Motivation
Building the input pipeline in a machine learning project is always long and painful, and can take more time than building the actual model. In this tutorial we will learn how to use TensorFlow’s Dataset module tf.data
to build efficient pipelines for images and text.
This tutorial is among a series explaining how to structure a deep learning project: This tutorial is among a series explaining how to structure a deep learning project:
- installation, get started with the code for the projects
- (TensorFlow) explain the global structure of the code
- this post: how to build the data pipeline
- (Tensorflow) how to build the model and train it
Goals of this tutorial
- learn how to use
tf.data
and the best practices - build an efficient pipeline for loading images and preprocessing them
- build an efficient pipeline for text, including how to build a vocabulary
An overview of tf.data
The Dataset
API allows you to build an asynchronous, highly optimized data pipeline to prevent your GPU from data starvation. It loads data from the disk (images or text), applies optimized transformations, creates batches and sends it to the GPU. Former data pipelines made the GPU wait for the CPU to load the data, leading to performance issues.
Before explaining how tf.data
works with a simple example, we’ll share some great official resources:
- API docs for
tf.data
- API docs for
tf.contrib.data
: new features still in beta mode. Contains useful functions that will soon be added to the maintf.data
- Datasets Quick Start: gentle introduction to tf.data
- Programmer’s guide: more advanced and detailed guide to the best practices when using Datasets in TensorFlow
- Performance guide: advanced guide to improve performance of the data pipeline
- Official blog post introducing Datasets and Estimators. We don’t use Estimators in our code examples so you can safely ignore them for now.
- Slides from the creator of tf.data explaining the API, best practices (don’t forget to read the speaker notes below the slides)
- Origin github issue for Datasets: a bit of history on the origin of
tf.data
- Stackoverflow tag for the Datasets API
Introduction to tf.data with a Text Example
Let’s go over a quick example. Let’s say we have a file.txt
file containing sentences
I use Tensorflow
You use PyTorch
Both are great
Let’s read this file with the tf.data
API:
dataset = tf.data.TextLineDataset("file.txt")

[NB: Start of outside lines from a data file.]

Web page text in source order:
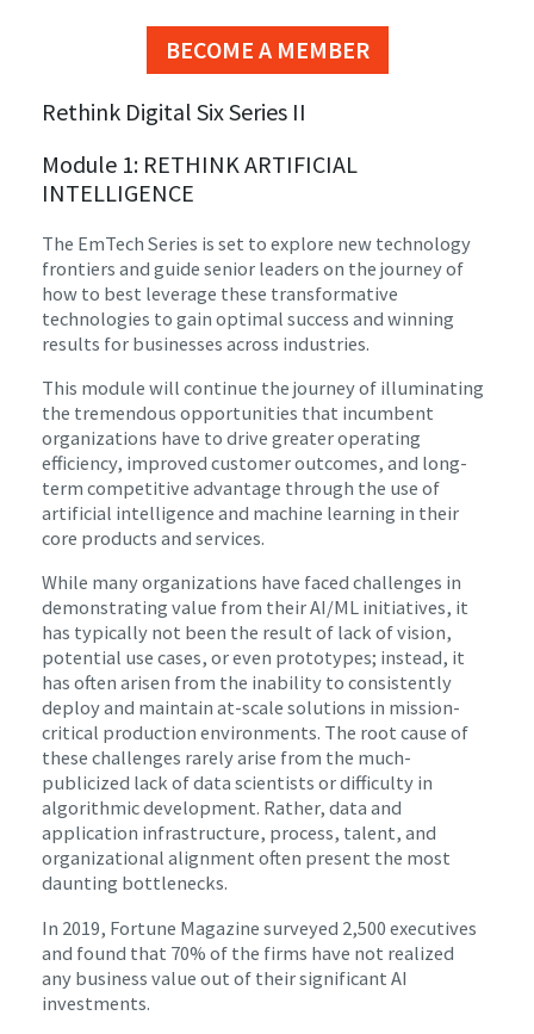
BECOME A MEMBER
Rethink Digital Six Series II
Module 1: RETHINK ARTIFICIAL
INTELLIGENCE
The EmTech Series is set to explore new technology
frontiers and guide senior leaders on the journey of
how to best leverage these transformative
technologies to gain optimal success and winning
results for businesses across industries.
This module will continue the journey of illuminating
the tremendous opportunities that incumbent
organizations have to drive greater operating
efficiency, improved customer outcomes, and long-
term competitive advantage through the use of
artificial intelligence and machine learning in their
core products and services.
While many organizations have faced challenges in
demonstrating value from their AI/ML initiatives, it
has typically not been the result of lack of vision,
potential use cases, or even prototypes; instead, it
has often arisen from the inability to consistently
deploy and maintain at-scale solutions in mission-
critical production environments. The root cause of
these challenges rarely arise from the much-
publicized lack of data scientists or difficulty in
algorithmic development. Rather, data and
application infrastructure, process, talent, and
organizational alignment often present the most
daunting bottlenecks.
In 2019, Fortune Magazine surveyed 2,500 executives
and found that 70% of the firms have not realized
any business value out of their significant AI
investments.
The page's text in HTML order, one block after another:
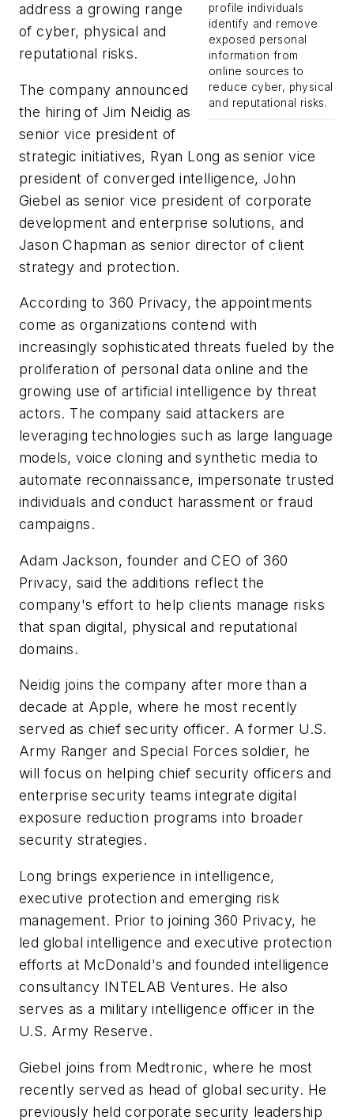
profile individuals
identify and remove
exposed personal
information from
online sources to
reduce cyber, physical
and reputational risks.
address a growing range
of cyber, physical and
reputational risks.
The company announced
the hiring of Jim Neidig as
senior vice president of
strategic initiatives, Ryan Long as senior vice
president of converged intelligence, John
Giebel as senior vice president of corporate
development and enterprise solutions, and
Jason Chapman as senior director of client
strategy and protection.
According to 360 Privacy, the appointments
come as organizations contend with
increasingly sophisticated threats fueled by the
proliferation of personal data online and the
growing use of artificial intelligence by threat
actors. The company said attackers are
leveraging technologies such as large language
models, voice cloning and synthetic media to
automate reconnaissance, impersonate trusted
individuals and conduct harassment or fraud
campaigns.
Adam Jackson, founder and CEO of 360
Privacy, said the additions reflect the
company's effort to help clients manage risks
that span digital, physical and reputational
domains.
Neidig joins the company after more than a
decade at Apple, where he most recently
served as chief security officer. A former U.S.
Army Ranger and Special Forces soldier, he
will focus on helping chief security officers and
enterprise security teams integrate digital
exposure reduction programs into broader
security strategies.
Long brings experience in intelligence,
executive protection and emerging risk
management. Prior to joining 360 Privacy, he
led global intelligence and executive protection
efforts at McDonald's and founded intelligence
consultancy INTELAB Ventures. He also
serves as a military intelligence officer in the
U.S. Army Reserve.
Giebel joins from Medtronic, where he most
recently served as head of global security. He
previously held corporate security leadership
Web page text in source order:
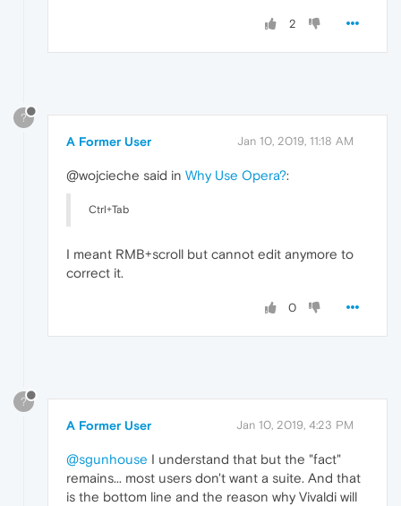
2
?
A Former User Jan 10, 2019, 11:18 AM
@wojcieche said in Why Use Opera?:
Ctrl+Tab
I meant RMB+scroll but cannot edit anymore to
correct it.
0
?
A Former User Jan 10, 2019, 4:23 PM
@sgunhouse I understand that but the "fact"
remains... most users don't want a suite. And that
is the bottom line and the reason why Vivaldi will
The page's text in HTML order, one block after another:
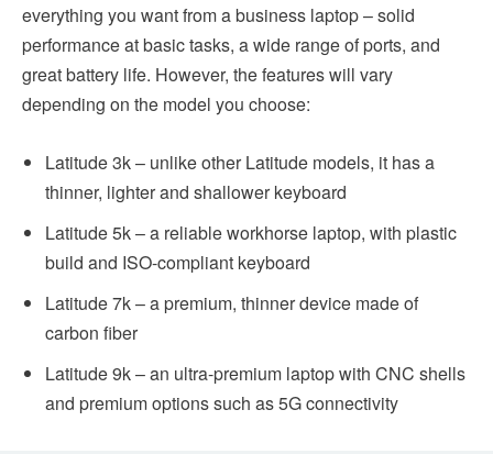
everything you want from a business laptop – solid
performance at basic tasks, a wide range of ports, and
great battery life. However, the features will vary
depending on the model you choose:
Latitude 3k – unlike other Latitude models, it has a
thinner, lighter and shallower keyboard
Latitude 5k – a reliable workhorse laptop, with plastic
build and ISO-compliant keyboard
Latitude 7k – a premium, thinner device made of
carbon fiber
Latitude 9k – an ultra-premium laptop with CNC shells
and premium options such as 5G connectivity
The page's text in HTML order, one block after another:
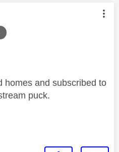
authored by:
homes and subscribed to
puck.
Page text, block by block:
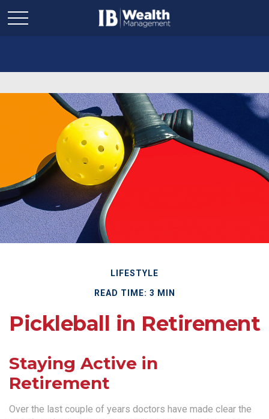
LIFESTYLE
READ TIME: 3 MIN
Pickleball in Retirement
Staying Active in
Retirement
Over the last couple of years doctors have made clear the
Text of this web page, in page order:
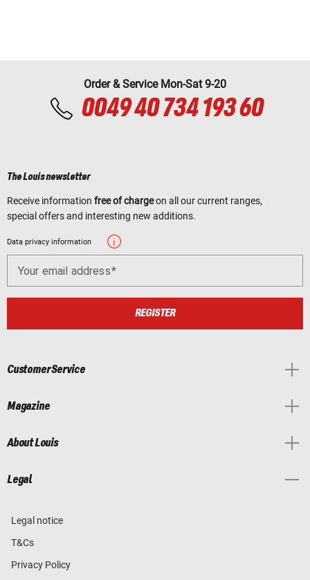
Order & Service Mon-Sat 9-20
0049 40 734 193 60
The Louis newsletter
Receive information free of chargeon all our current ranges,
special offers and interesting new additions.
Data privacy information
Your email address
REGISTER
Customer Service
Magazine
About Louis
Legal
Legal notice
T&Cs
Privacy Policy
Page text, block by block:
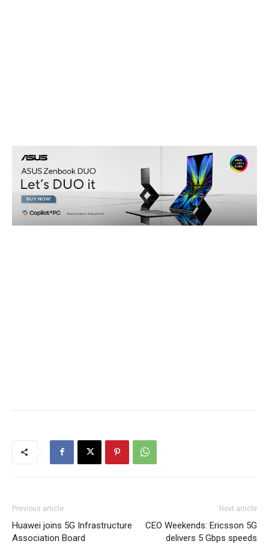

Let’s try to iterate over it
for line in dataset:
print(line)
We get an error
> TypeError: 'TextLineDataset' object is not iterable
Wait… What just happened ? I thought it was supposed to read the data.
Iterators and transformations
What’s really happening is that dataset
is a node of the Tensorflow Graph
that contains instructions to read the file. We need to initialize the graph and evaluate this node in a Session if we want to read it. While this may sound awfully complicated, this is quite the oposite : now, even the dataset object is a part of the graph, so you don’t need to worry about how to feed the data into your model !
We need to add a few things to make it work. First, let’s create an iterator
object over the dataset
iterator = dataset.make_one_shot_iterator()
next_element = iterator.get_next()
The one_shot_iterator
method creates an iterator that will be able to iterate once over the dataset. In other words, once we reach the end of the dataset, it will stop yielding elements and raise an Exception.
Now, next_element
is a graph’s node that will contain the next element of iterator over the Dataset at each execution. Now, let’s run it
with tf.Session() as sess:
for i in range(3):
print(sess.run(next_element))
>'I use Tensorflow'
>'You use PyTorch'
>'Both are great'
Now that you understand the idea behind the tf.data
API, let’s quickly review some more advanced tricks. First, you can easily apply transformations to your dataset. For instance, splitting words by space is as easy as adding one line
dataset = dataset.map(lambda string: tf.string_split([string]).values)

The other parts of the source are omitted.